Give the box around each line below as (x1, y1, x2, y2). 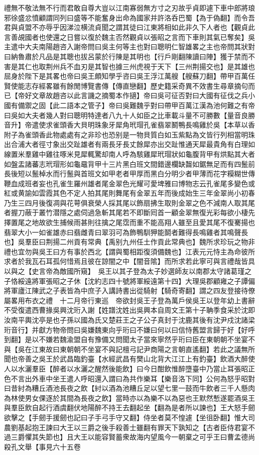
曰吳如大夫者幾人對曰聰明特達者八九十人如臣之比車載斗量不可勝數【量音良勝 (4, 110, 255, 120)
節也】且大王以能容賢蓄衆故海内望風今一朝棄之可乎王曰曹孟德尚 (45, 432, 255, 442)
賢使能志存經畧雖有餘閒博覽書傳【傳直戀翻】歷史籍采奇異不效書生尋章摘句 (4, 80, 248, 91)
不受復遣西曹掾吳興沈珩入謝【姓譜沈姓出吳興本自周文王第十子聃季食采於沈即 (4, 305, 255, 315)
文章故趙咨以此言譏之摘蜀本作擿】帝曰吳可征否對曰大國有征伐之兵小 (31, 90, 255, 101)
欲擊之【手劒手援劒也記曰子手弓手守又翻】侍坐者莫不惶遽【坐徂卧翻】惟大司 (4, 412, 255, 422)
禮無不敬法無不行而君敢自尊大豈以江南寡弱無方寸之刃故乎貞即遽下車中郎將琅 (4, 2, 255, 12)
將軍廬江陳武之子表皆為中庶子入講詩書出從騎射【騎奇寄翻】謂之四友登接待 (4, 285, 248, 296)
--- --- ---
Exercise objective: Retype exactly, and only, the lines that run from the one with "賢使能志存經畧雖有餘閒博覽書傳【傳直戀翻】歷史籍采奇異不效書生尋章摘句 (4, 80, 248, 91)" through the final line of the entries.

Answer to the problem:
賢使能志存經畧雖有餘閒博覽書傳【傳直戀翻】歷史籍采奇異不效書生尋章摘句 (4, 80, 248, 91)
不受復遣西曹掾吳興沈珩入謝【姓譜沈姓出吳興本自周文王第十子聃季食采於沈即 (4, 305, 255, 315)
文章故趙咨以此言譏之摘蜀本作擿】帝曰吳可征否對曰大國有征伐之兵小 (31, 90, 255, 101)
欲擊之【手劒手援劒也記曰子手弓手守又翻】侍坐者莫不惶遽【坐徂卧翻】惟大司 (4, 412, 255, 422)
禮無不敬法無不行而君敢自尊大豈以江南寡弱無方寸之刃故乎貞即遽下車中郎將琅 (4, 2, 255, 12)
將軍廬江陳武之子表皆為中庶子入講詩書出從騎射【騎奇寄翻】謂之四友登接待 (4, 285, 248, 296)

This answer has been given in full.